Fujiwara, for example, is at CERN this week to work on an experiment measuring gravity’s effect on anti-hydrogen, to see whether maybe it falls up instead of down, or behaves differently in some other way. But every difference remains conjecture. So far, the physical properties of anti-hydrogen line up exactly with regular hydrogen.

Even though it is vastly more common, regular matter still seems almost like a cosmic afterthought, a rounding error. It is not even the predominant stuff in the universe, far from it. As it is today, the newborn universe was mostly made of dark matter, a strange substance that does not interact with other matter except to exert gravity. So the diffuse dusting of leftover regular matter, the “smoke” that lingered after the Big Bang, was shaped by the gravity of dark matter first into stringy filaments, like cheese off a hot pizza just before it breaks.

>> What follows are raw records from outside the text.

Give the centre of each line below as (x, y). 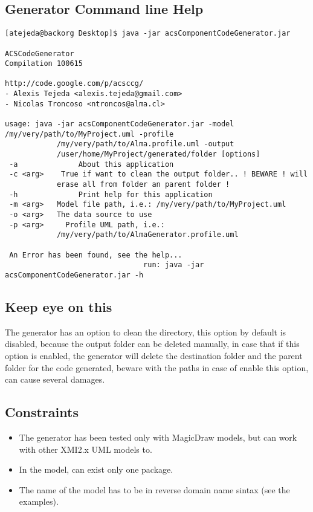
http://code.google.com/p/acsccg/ (74, 84)
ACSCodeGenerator (40, 53)
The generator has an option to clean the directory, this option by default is (146, 332)
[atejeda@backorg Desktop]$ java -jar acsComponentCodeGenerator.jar (148, 34)
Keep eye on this (59, 306)
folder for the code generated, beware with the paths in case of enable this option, (157, 367)
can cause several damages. (55, 379)
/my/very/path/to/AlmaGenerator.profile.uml (147, 235)
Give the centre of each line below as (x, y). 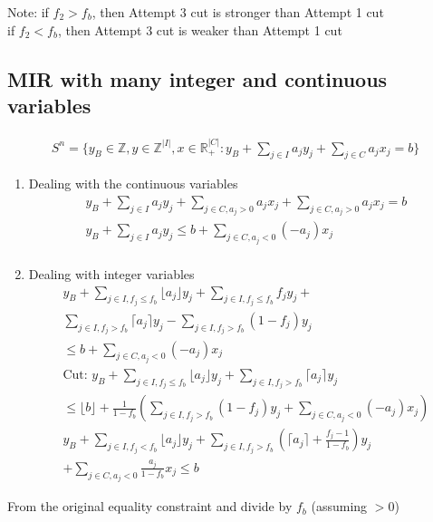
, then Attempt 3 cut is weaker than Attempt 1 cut (200, 29)
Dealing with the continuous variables (133, 184)
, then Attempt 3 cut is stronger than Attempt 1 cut (238, 12)
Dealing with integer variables (111, 273)
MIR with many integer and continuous (197, 78)
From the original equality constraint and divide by (150, 506)
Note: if (28, 12)
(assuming (339, 506)
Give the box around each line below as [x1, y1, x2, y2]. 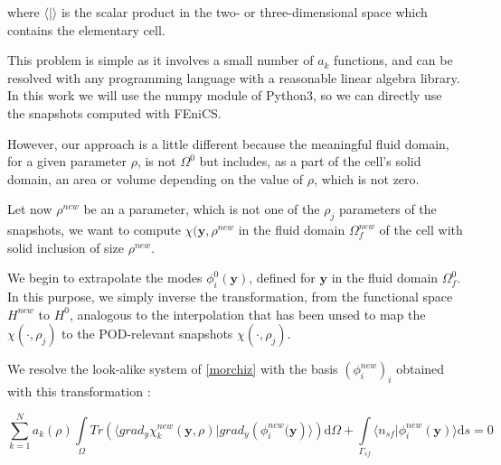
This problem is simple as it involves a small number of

Those strings coalesced into clumps, all in motion under gravity’s influence. These clumps became stars, and as they burned, the intense heat and pressure in their cores fused the lighter elements like hydrogen and helium into heavier elements like carbon and iron. When the stars burned out and exploded, those new elements were freed in clouds of stardust. From that stardust came more stars, arranged in billions of swirling galaxies, and eventually planets in their orbit, with satellite moons of their own. The rest is history.

Ever since, antimatter has been exceedingly rare.

To physics, this imbalance is weird. For example, there is no theoretical reason to think the universe should have, on average, an electrical charge, says A.W. Peet, professor of physics at the University of Toronto. So there should be equal numbers of electrons and anti-electrons (known as positrons). But there does not seem to be.

Or maybe there is no imbalance. Maybe it just looks that way. Many scientific problems have turned out to be tricks of perspective.

“Sometimes people have wondered if maybe the antimatter sort of went somewhere else, and it’s in some region of the universe that is just antimatter making up anti-protons and anti-neutrons and anti-electrons, even anti-atoms and anti-molecules, and all that sort of stuff,” Peet says. “Anti-planets, anti-humans, you know, perhaps.”

Unfortunately for this intriguing scenario, if that region did exist, then the boundary between it and the rest of the universe “would produce lots of bursts of energy from annihilation, where the edges of the conglomeration of antimatter would find some matter, and we don’t see that. So that’s one of the reasons why astrophysicists and particle physicists are fairly convinced that there are not large quantities of antimatter around the universe,” Peet says.

So physicists are left with this puzzle — a theory that predicts nothing should exist but pure energy, but a universe that obviously has a lot of stuff in it.

The hypothesis remains that, somewhere down beyond one part in a billion, there is some discrepancy waiting to be discovered. But that is just a hope, unfulfilled by this latest research.

“We have not been able to find an asymmetry yet,” Fujiwara said.